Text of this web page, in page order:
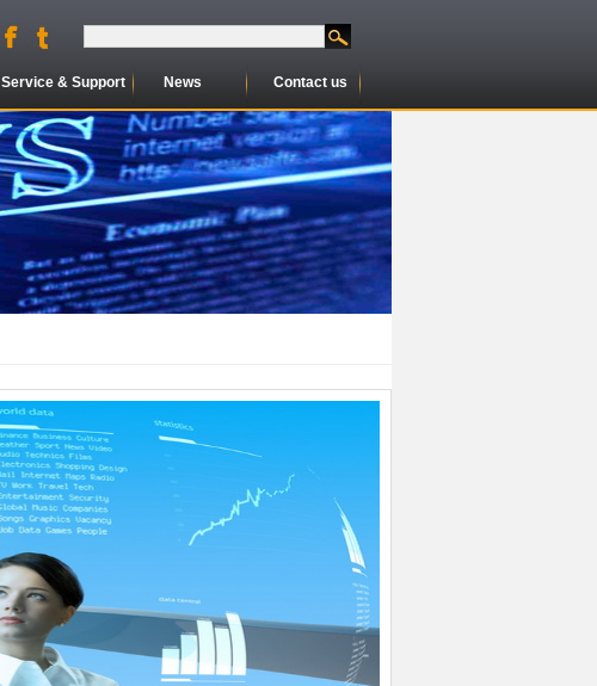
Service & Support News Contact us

⁂

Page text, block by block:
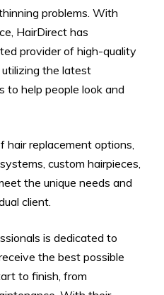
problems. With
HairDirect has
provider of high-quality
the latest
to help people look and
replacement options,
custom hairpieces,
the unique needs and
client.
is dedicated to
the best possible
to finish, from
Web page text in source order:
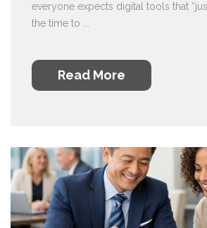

⁂

_Problem description:_ Return exactly the stretch above whose first line contains "Page text, block" and whose last line contains "Web page text", and nothing outside it. The pictures should not appear.

_Written answer:_
Page text, block by block:
problems. With
HairDirect has
provider of high-quality
the latest
to help people look and
replacement options,
custom hairpieces,
the unique needs and
client.
is dedicated to
the best possible
to finish, from
Web page text in source order:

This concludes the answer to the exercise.